*What you should do:* Check each line of the material below for "Game" and copy those where it appears.

*Provided information:*

--- START ---

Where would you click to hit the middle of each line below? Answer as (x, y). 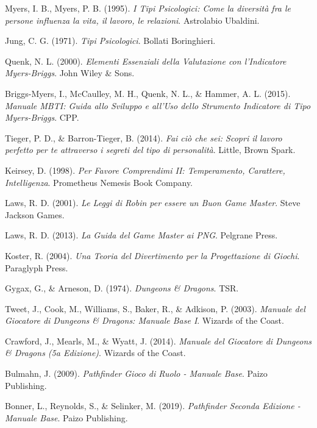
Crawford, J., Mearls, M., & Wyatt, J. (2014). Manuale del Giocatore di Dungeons (158, 341)
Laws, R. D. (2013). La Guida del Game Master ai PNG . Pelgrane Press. (141, 235)
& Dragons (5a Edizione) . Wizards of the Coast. (95, 353)
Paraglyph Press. (37, 267)
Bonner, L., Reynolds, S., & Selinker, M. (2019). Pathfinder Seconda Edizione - (153, 406)
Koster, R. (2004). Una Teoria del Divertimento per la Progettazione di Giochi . (152, 255)
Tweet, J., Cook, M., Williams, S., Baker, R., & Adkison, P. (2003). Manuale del (155, 308)
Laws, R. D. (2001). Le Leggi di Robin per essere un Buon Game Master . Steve (153, 203)
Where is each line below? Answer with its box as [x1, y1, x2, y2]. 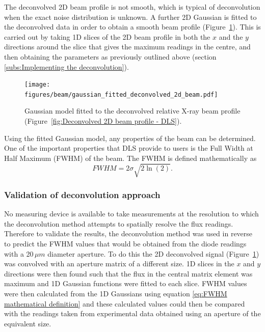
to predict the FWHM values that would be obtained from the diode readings [4, 238, 247, 248]
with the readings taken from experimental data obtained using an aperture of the [4, 308, 261, 319]
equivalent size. [4, 318, 51, 328]
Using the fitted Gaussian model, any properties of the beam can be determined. [4, 132, 256, 143]
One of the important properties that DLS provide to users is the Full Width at [4, 143, 253, 153]
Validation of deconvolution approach [4, 188, 161, 201]
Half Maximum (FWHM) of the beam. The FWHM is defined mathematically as [4, 152, 257, 163]
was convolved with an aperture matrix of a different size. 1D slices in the [4, 258, 234, 269]
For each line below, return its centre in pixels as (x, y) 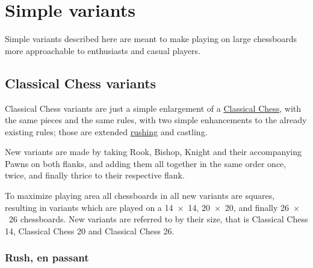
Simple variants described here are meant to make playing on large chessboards (151, 39)
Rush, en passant (47, 257)
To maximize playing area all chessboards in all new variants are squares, (140, 196)
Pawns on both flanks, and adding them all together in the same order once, (146, 163)
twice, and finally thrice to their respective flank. (95, 175)
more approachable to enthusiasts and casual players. (103, 50)
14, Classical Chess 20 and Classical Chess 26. (90, 230)
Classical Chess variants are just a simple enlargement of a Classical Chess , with (153, 108)

--- END ---

*Expected output:*
Laws, R. D. (2013). La Guida del Game Master ai PNG . Pelgrane Press. (141, 235)
Laws, R. D. (2001). Le Leggi di Robin per essere un Buon Game Master . Steve (153, 203)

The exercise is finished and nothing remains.